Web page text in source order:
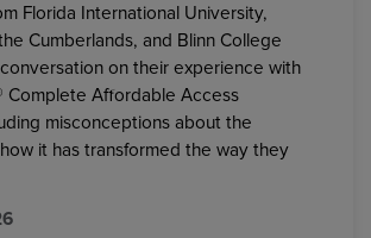
Florida International University,
Cumberlands, and Blinn College
on their experience with
Complete Affordable Access
misconceptions about the
it has transformed the way they
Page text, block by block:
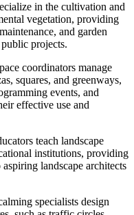
in the cultivation and
vegetation, providing
and garden
projects.
coordinators manage
squares, and greenways,
events, and
effective use and
teach landscape
institutions, providing
landscape architects
specialists design
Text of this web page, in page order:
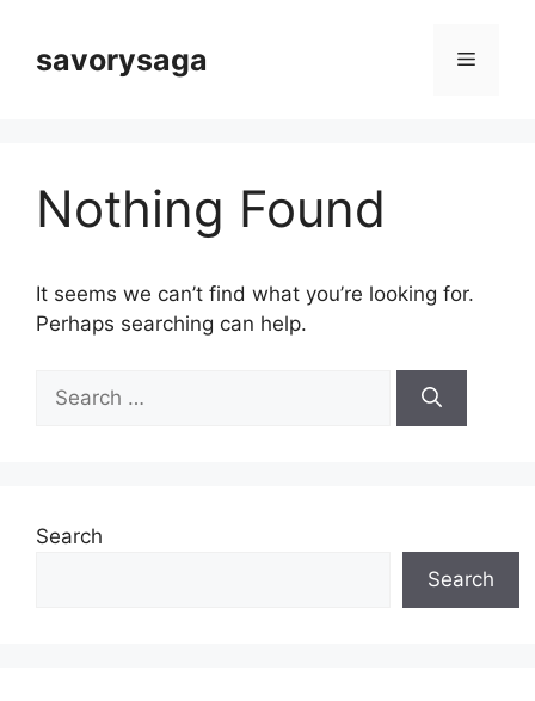
contentsavorysaga Menu
Nothing Found
It seems we can’t find what you’re looking for.
Perhaps searching can help.
for:
Search
Search
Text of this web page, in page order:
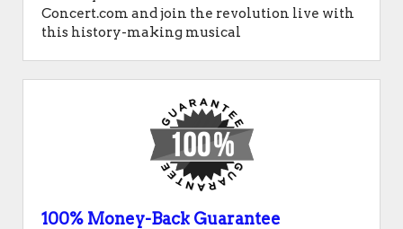
Concert.com and join the revolution live with
this history-making musical
100% Money-Back Guarantee

PROBLEM TO SOLVE ::
Return all the data above as written, leaving out only the pictures.

WRITTEN SOLUTION ::
Web page text in source order:
Florida International University,
Cumberlands, and Blinn College
on their experience with
Complete Affordable Access
misconceptions about the
it has transformed the way they
Page text, block by block:
in the cultivation and
vegetation, providing
and garden
projects.
coordinators manage
squares, and greenways,
events, and
effective use and
teach landscape
institutions, providing
landscape architects
specialists design
Text of this web page, in page order:
contentsavorysaga Menu
Nothing Found
It seems we can’t find what you’re looking for.
Perhaps searching can help.
for:
Search
Search
Text of this web page, in page order:
Concert.com and join the revolution live with
this history-making musical
100% Money-Back Guarantee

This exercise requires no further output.